Israel’s military had long determined that he had been killed, based on evidence found in the tunnel where his body was taken, including a blood-soaked shirt and prayer fringes.

His remains had been the only ones left in Gaza predating the current war between Israel and Hamas.

The remains of four hostages taken in the October 7 2023 attack are still in Gaza.

The return of the remains of Mr Goldin, who has become a national symbol, were a significant development in the US-brokered truce, which has faltered during the slow return of bodies of hostages and skirmishes between Israeli troops and militants in Gaza.
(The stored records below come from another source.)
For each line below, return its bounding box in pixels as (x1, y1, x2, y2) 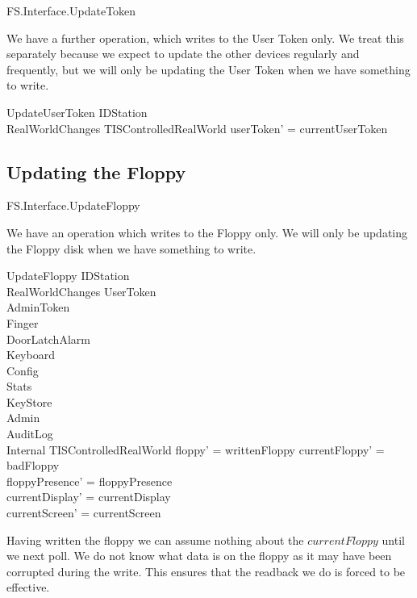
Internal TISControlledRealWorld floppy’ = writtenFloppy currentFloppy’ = (6, 441, 385, 458)
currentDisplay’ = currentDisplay (6, 488, 171, 505)
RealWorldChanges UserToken (6, 282, 156, 299)
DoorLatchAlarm (6, 330, 90, 347)
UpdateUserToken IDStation (6, 103, 148, 120)
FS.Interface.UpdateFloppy (6, 197, 140, 214)
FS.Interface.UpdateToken (6, 2, 136, 19)
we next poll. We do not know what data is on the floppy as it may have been (6, 547, 392, 564)
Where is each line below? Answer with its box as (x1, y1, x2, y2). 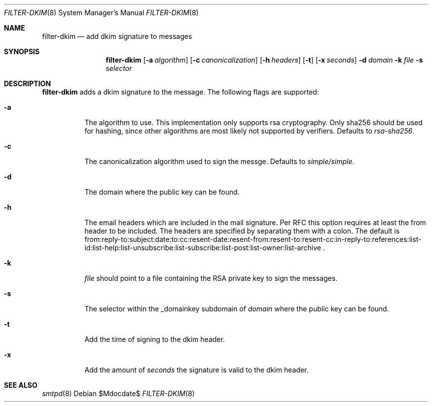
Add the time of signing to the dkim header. (84, 335, 225, 343)
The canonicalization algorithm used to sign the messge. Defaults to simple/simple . (84, 157, 355, 166)
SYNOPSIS (4, 47, 40, 56)
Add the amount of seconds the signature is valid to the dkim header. (84, 366, 309, 374)
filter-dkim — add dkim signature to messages (42, 32, 192, 40)
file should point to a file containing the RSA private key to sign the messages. (84, 274, 338, 282)
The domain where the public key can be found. (84, 188, 240, 196)
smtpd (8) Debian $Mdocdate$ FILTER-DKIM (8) (42, 389, 195, 398)
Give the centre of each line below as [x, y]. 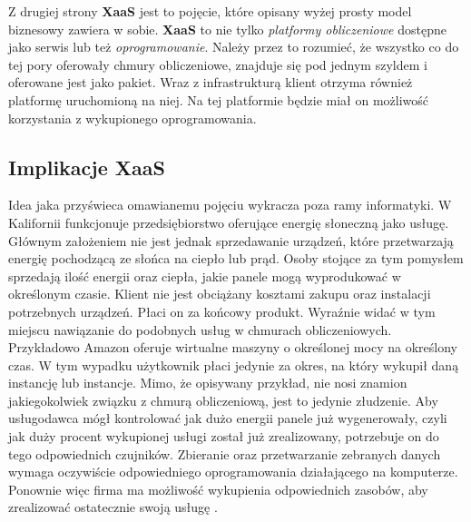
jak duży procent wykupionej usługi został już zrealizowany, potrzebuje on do [224, 436]
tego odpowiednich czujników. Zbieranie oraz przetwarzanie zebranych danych [225, 453]
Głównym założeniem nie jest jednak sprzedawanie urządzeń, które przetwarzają [231, 240]
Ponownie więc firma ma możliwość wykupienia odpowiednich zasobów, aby [218, 489]
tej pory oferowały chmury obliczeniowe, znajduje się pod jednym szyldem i [218, 64]
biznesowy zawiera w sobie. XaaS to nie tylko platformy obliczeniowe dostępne [227, 29]
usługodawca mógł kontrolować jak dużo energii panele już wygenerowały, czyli [228, 418]
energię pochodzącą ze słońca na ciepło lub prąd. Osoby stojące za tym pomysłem [236, 258]
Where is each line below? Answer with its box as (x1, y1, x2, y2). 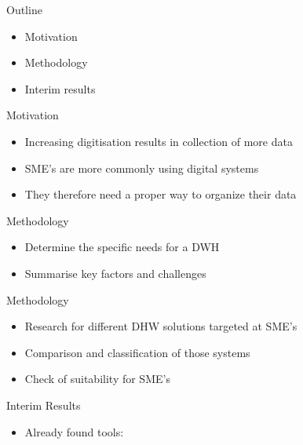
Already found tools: (24, 423, 124, 440)
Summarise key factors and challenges (24, 264, 206, 281)
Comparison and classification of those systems (24, 344, 250, 360)
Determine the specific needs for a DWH (24, 239, 220, 255)
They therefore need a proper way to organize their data (24, 186, 297, 202)
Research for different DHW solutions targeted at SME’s (24, 318, 298, 334)
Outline (6, 2, 42, 17)
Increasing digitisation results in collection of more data (24, 133, 293, 149)
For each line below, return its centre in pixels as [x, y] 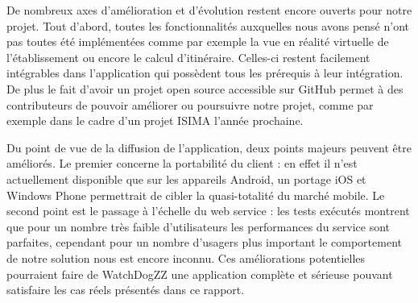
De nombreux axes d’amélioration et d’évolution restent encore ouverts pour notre [209, 10]
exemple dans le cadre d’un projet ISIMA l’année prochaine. [155, 120]
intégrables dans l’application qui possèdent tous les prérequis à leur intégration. [205, 73]
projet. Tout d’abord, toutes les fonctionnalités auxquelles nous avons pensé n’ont [208, 25]
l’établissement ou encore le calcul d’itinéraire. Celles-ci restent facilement [188, 57]
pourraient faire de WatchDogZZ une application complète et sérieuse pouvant [200, 274]
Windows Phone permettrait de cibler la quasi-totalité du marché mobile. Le [196, 195]
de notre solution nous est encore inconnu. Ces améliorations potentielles [186, 257]
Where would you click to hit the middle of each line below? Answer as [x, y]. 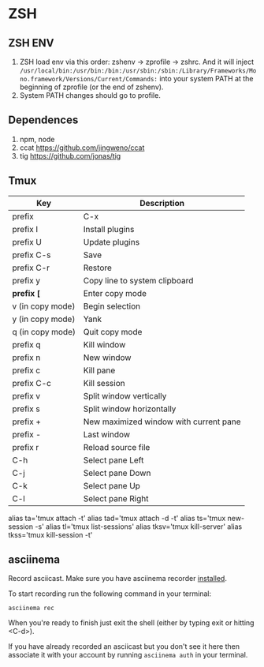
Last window [107, 434]
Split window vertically [125, 395]
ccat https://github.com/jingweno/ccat [82, 148]
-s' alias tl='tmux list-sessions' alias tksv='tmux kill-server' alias [139, 526]
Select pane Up [112, 485]
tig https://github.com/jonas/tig [70, 156]
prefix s [26, 409]
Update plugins [112, 242]
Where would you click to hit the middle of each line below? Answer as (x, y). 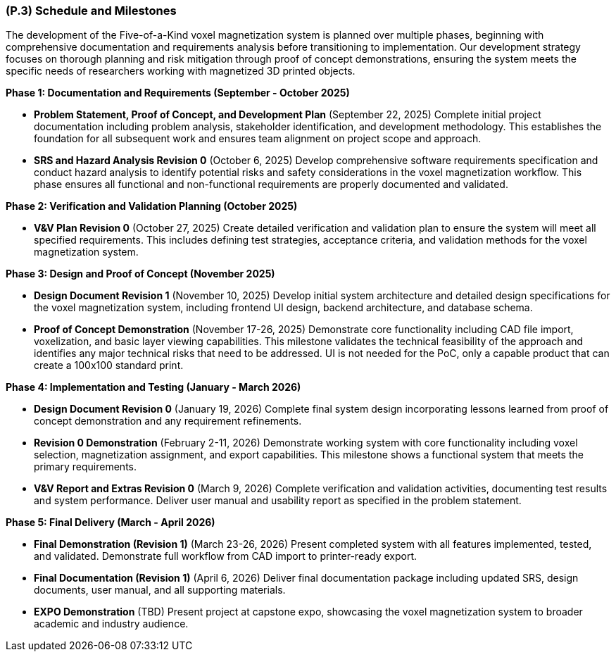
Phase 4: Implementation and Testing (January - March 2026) (153, 387)
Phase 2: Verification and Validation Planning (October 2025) (152, 206)
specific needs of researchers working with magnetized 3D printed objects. (181, 71)
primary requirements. (85, 467)
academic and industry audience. (111, 624)
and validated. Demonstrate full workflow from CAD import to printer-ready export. (226, 556)
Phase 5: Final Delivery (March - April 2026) (111, 523)
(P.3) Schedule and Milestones (91, 11)
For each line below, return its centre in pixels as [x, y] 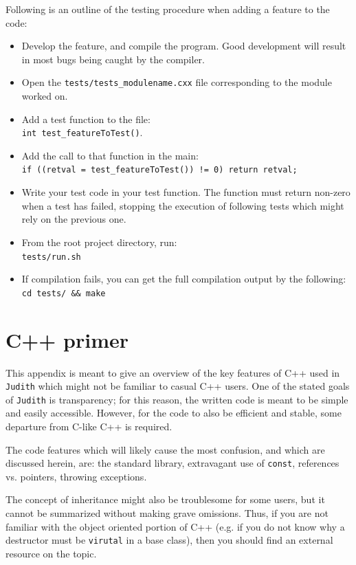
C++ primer [67, 339]
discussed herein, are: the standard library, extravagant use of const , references [173, 463]
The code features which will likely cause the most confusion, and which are [165, 449]
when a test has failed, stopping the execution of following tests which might [183, 205]
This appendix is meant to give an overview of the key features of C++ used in [173, 372]
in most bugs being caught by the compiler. [113, 59]
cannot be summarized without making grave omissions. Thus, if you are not [167, 513]
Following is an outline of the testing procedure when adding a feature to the [168, 9]
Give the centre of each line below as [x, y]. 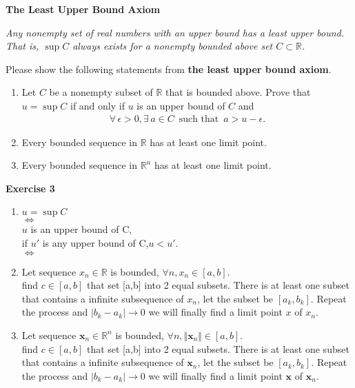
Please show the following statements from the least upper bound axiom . [169, 69]
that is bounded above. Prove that [238, 92]
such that [199, 119]
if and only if [97, 105]
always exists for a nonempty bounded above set [173, 46]
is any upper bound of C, [95, 242]
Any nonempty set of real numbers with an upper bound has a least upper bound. [175, 32]
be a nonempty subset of [101, 92]
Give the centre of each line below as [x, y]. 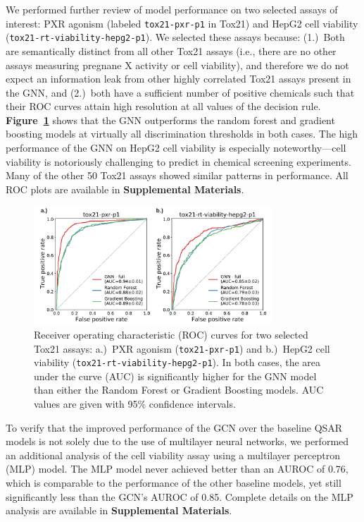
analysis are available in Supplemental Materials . [119, 510]
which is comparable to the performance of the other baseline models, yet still [174, 483]
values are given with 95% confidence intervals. [135, 404]
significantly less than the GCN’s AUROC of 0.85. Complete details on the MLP [180, 496]
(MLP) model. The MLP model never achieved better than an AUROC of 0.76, [177, 469]
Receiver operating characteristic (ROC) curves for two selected [171, 334]
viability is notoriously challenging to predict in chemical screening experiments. [178, 161]
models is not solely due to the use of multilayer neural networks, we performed [177, 441]
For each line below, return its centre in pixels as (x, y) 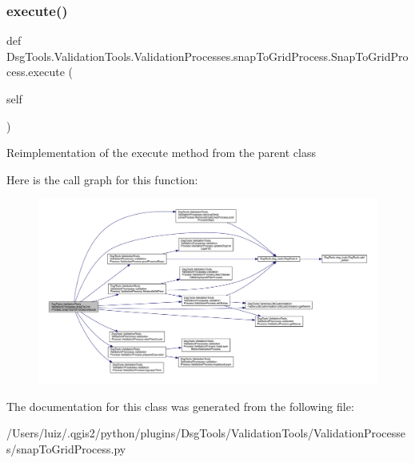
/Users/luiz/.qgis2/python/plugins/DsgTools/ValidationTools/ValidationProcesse (206, 433)
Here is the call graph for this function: (102, 179)
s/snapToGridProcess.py (66, 448)
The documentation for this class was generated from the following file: (180, 406)
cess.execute (36, 72)
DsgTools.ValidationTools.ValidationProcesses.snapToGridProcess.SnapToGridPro (207, 56)
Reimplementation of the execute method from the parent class (161, 153)
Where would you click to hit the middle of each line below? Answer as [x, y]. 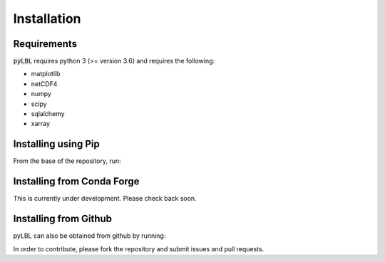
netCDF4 [44, 84]
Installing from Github [63, 219]
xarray [40, 124]
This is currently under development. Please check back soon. [105, 199]
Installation [47, 19]
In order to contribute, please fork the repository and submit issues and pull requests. [139, 248]
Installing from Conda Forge [76, 182]
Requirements [45, 44]
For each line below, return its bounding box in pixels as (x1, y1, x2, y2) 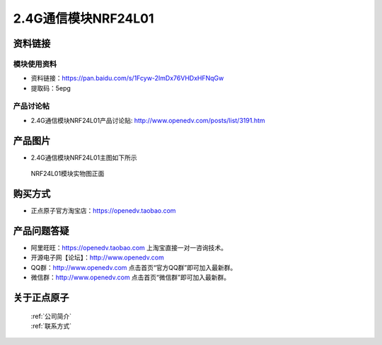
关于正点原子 (13, 291, 69, 303)
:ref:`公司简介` (30, 312, 72, 320)
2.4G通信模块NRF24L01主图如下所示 (30, 153, 137, 162)
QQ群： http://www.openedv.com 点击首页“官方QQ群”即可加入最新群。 (30, 263, 237, 271)
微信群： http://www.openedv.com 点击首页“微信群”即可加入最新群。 (30, 273, 230, 282)
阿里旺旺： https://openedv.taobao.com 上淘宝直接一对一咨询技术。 (30, 243, 228, 252)
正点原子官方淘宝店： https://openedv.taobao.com (30, 206, 176, 215)
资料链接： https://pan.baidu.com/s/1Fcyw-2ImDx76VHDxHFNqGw (30, 74, 224, 83)
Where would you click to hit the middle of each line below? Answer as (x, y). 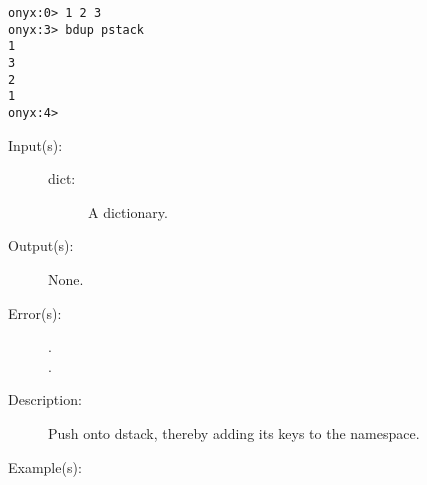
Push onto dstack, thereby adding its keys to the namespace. (234, 432)
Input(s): (35, 144)
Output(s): (41, 245)
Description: (45, 399)
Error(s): (35, 312)
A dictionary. (128, 211)
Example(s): (45, 466)
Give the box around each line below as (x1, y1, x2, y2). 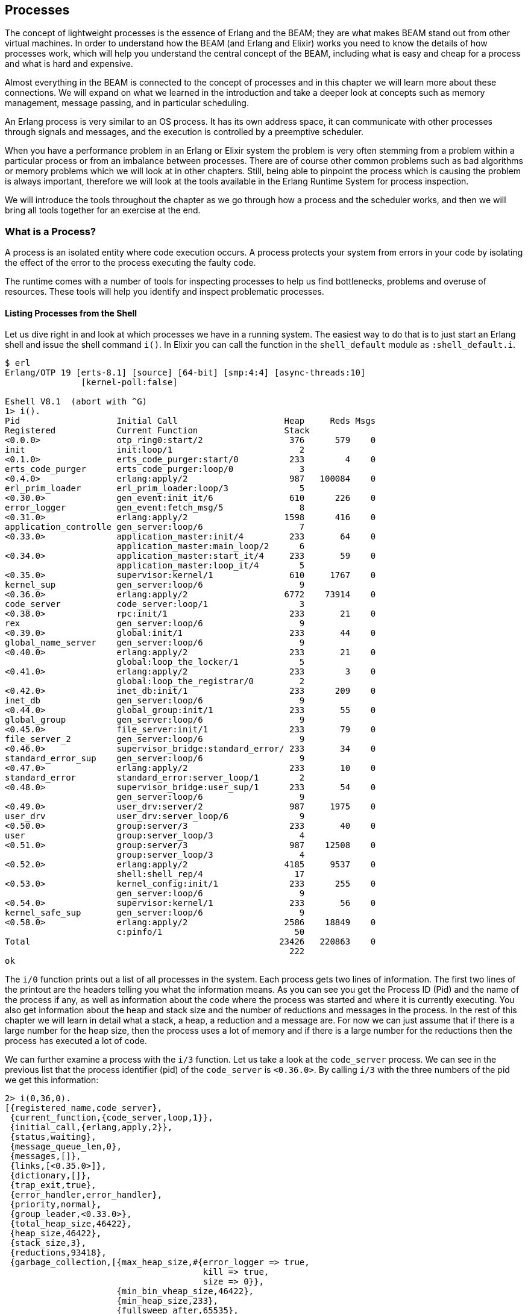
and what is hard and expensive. (5, 58, 133, 69)
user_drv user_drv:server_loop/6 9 (5, 811, 305, 822)
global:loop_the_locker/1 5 (116, 657, 305, 667)
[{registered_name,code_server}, (5, 1103, 163, 1113)
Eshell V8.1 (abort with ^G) (5, 397, 148, 407)
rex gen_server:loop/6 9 (5, 618, 305, 629)
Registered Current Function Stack (5, 426, 310, 436)
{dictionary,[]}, (10, 1171, 92, 1181)
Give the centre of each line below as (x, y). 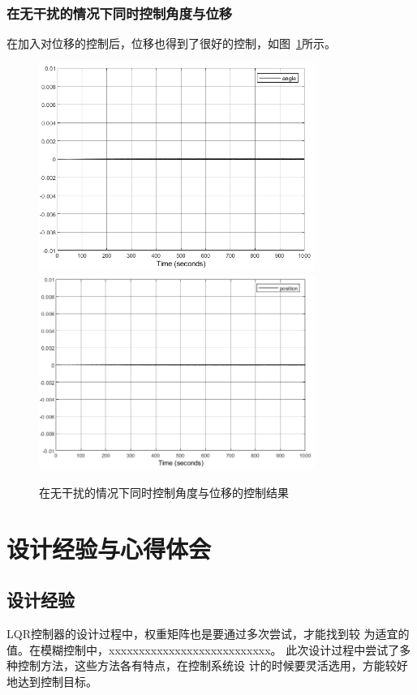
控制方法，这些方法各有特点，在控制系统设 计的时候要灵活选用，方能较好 (213, 665)
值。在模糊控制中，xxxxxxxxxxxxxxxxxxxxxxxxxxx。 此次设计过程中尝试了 (203, 649)
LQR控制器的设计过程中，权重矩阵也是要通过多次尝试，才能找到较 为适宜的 (208, 633)
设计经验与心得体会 (109, 548)
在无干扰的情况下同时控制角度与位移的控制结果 (164, 492)
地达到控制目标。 (52, 681)
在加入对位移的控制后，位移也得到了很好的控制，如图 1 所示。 (171, 43)
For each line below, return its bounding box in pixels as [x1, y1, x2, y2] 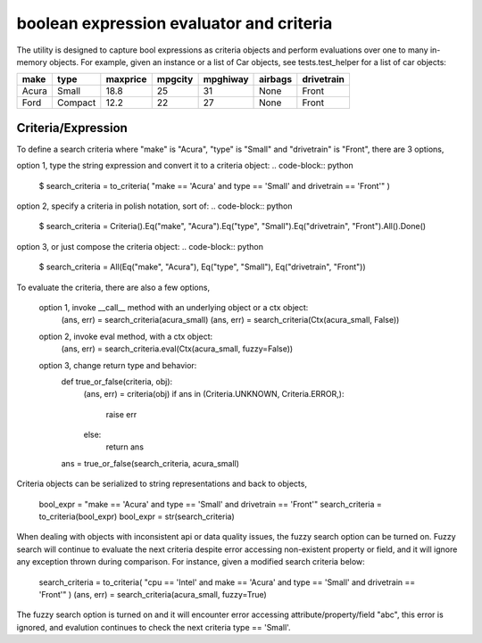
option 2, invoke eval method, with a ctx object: [38, 331, 213, 342]
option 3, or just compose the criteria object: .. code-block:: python [16, 241, 263, 251]
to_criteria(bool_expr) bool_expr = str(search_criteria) [38, 511, 236, 522]
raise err [105, 408, 137, 419]
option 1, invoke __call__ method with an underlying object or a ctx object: [38, 301, 309, 312]
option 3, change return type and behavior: [38, 359, 197, 370]
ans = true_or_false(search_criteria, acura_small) [61, 458, 240, 468]
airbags [259, 73, 293, 86]
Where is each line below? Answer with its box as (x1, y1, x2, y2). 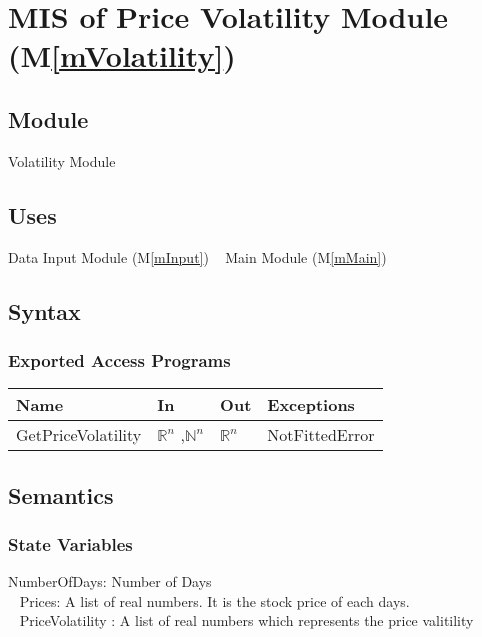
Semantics (8, 479, 114, 510)
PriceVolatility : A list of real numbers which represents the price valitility (19, 610, 474, 631)
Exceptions (267, 393, 355, 417)
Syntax (8, 295, 81, 326)
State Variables (8, 531, 133, 556)
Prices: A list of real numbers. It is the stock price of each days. (19, 590, 410, 611)
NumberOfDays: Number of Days (8, 571, 212, 592)
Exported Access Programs (8, 347, 231, 372)
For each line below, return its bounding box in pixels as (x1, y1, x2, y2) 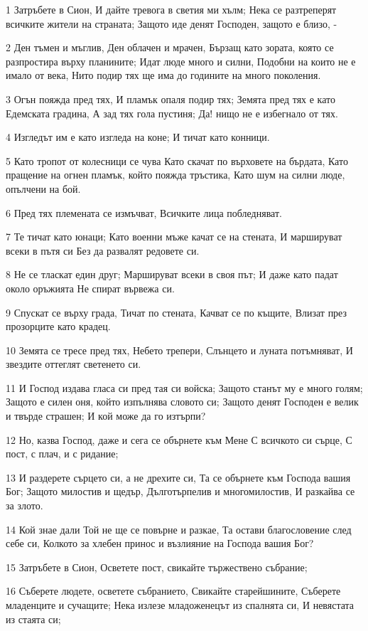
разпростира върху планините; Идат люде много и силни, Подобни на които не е (6, 53, 356, 68)
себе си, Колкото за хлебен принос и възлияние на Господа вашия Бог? (6, 536, 314, 551)
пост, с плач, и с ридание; (6, 446, 119, 461)
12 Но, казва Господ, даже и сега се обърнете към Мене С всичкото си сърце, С (6, 432, 352, 447)
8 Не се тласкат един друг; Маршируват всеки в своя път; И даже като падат (6, 267, 338, 282)
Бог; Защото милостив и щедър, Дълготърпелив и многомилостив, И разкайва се (6, 484, 355, 499)
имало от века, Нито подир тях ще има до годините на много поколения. (6, 68, 321, 83)
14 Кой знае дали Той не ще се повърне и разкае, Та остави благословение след (6, 521, 352, 536)
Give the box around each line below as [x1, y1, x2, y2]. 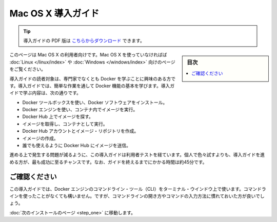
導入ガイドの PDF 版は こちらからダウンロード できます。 [23, 37, 145, 44]
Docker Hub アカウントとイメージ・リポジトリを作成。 [22, 128, 139, 134]
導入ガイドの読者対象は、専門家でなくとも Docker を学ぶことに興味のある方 [9, 75, 171, 82]
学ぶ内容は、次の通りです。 [23, 90, 82, 96]
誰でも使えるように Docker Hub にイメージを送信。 [22, 143, 131, 149]
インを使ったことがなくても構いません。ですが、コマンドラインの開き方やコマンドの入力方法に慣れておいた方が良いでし [9, 193, 265, 199]
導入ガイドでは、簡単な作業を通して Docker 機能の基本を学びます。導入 [18, 83, 170, 89]
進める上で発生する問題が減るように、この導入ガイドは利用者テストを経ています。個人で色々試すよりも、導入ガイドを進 [9, 152, 265, 158]
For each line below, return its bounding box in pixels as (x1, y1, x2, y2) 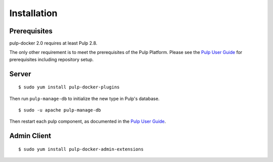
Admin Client (9, 132, 52, 140)
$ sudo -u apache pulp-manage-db (18, 107, 101, 113)
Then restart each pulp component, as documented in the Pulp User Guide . (9, 119, 166, 125)
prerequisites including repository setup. (9, 56, 94, 63)
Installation (9, 8, 58, 19)
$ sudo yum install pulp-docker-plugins (18, 84, 120, 90)
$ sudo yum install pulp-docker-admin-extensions (18, 146, 144, 152)
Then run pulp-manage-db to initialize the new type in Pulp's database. (9, 95, 160, 101)
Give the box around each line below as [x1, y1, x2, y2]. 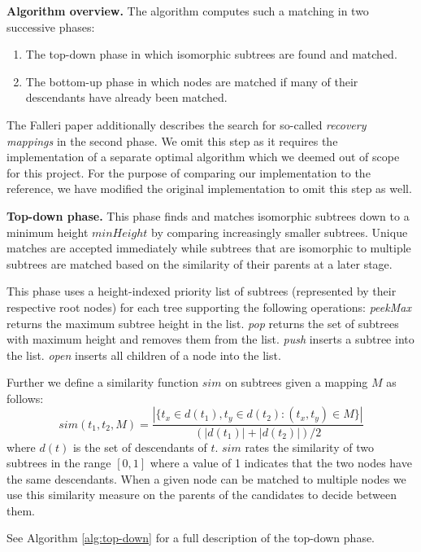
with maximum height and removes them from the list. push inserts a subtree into [7, 331, 414, 348]
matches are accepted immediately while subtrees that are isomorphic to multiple [7, 239, 411, 256]
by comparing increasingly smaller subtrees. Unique [151, 223, 408, 240]
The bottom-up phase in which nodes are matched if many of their [25, 72, 358, 90]
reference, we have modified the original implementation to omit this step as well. [7, 180, 412, 197]
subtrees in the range [7, 454, 111, 471]
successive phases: [7, 18, 95, 35]
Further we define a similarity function [7, 374, 199, 391]
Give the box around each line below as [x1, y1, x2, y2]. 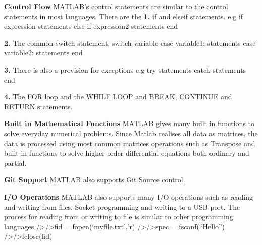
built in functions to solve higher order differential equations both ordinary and [4, 148, 249, 158]
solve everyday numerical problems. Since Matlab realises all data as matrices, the [4, 128, 258, 138]
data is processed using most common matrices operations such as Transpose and [4, 138, 255, 148]
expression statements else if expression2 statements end [4, 21, 178, 31]
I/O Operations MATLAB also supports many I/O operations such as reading [4, 191, 253, 202]
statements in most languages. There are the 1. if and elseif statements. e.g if [4, 11, 243, 21]
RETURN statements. [4, 101, 73, 111]
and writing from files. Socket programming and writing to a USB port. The [4, 201, 240, 212]

The Red Cross had transferred the body to the Israeli military within Gaza. It was taken to the national forensic institute in Tel Aviv.

Dozens of people gathered along junctions where the police convoy carried the remains, holding Israeli flags and paying their last respects.

“We’re really excited. We’ve got conflicting feelings,” Hanini Cormey, who had served alongside Mr Goldin, said.

Israeli Prime Minister Benjamin Netanyahu told the weekly Cabinet meeting that holding the body for so long had caused “great agony of his family, which will now be able to give him a Jewish burial”.

Israel recovered the remains of the other soldier, Oron Shaul, earlier this year.

Netanyahu said that the country would continue trying to bring home the bodies of Israelis still held across enemy lines, such as Eli Cohen, an Israeli spy hanged in Damascus in 1965.

Israeli media, citing anonymous officials, previously reported that Hamas was delaying the release of Mr Goldin’s body in hopes of negotiating safe passage for more than 100 militants surrounded by Israeli forces and trapped in Rafah.

Gila Gamliel, the minister of innovation, science and technology and a member of Netanyahu’s Likud party, told Army Radio that Israel was not negotiating for a deal within a deal.

“There are agreements whose implementation is guaranteed by the mediators, and we shouldn’t allow anyone to come now and play (games) and to reopen the agreement,” she said.

Hamas made no comment on a possible exchange for its fighters stuck in the so-called yellow zone, which is controlled by Israeli forces, although they acknowledged that clashes were taking place there.

Since the ceasefire began on 10 October, militants have released the remains of 23 hostages. As part of the truce deal, the militants are expected to return the remains of all hostages.

For each Israeli hostage returned, Israel has been releasing the remains of 15 Palestinians.

Ahmed Dheir, director of forensic medicine at Nasser Hospital in the southern Gaza city of Khan Younis, said that the remains of 300 had now been returned, with 89 identified.

Today, Gaza’s health ministry said that the number of Palestinians killed in Gaza had risen to 69,176.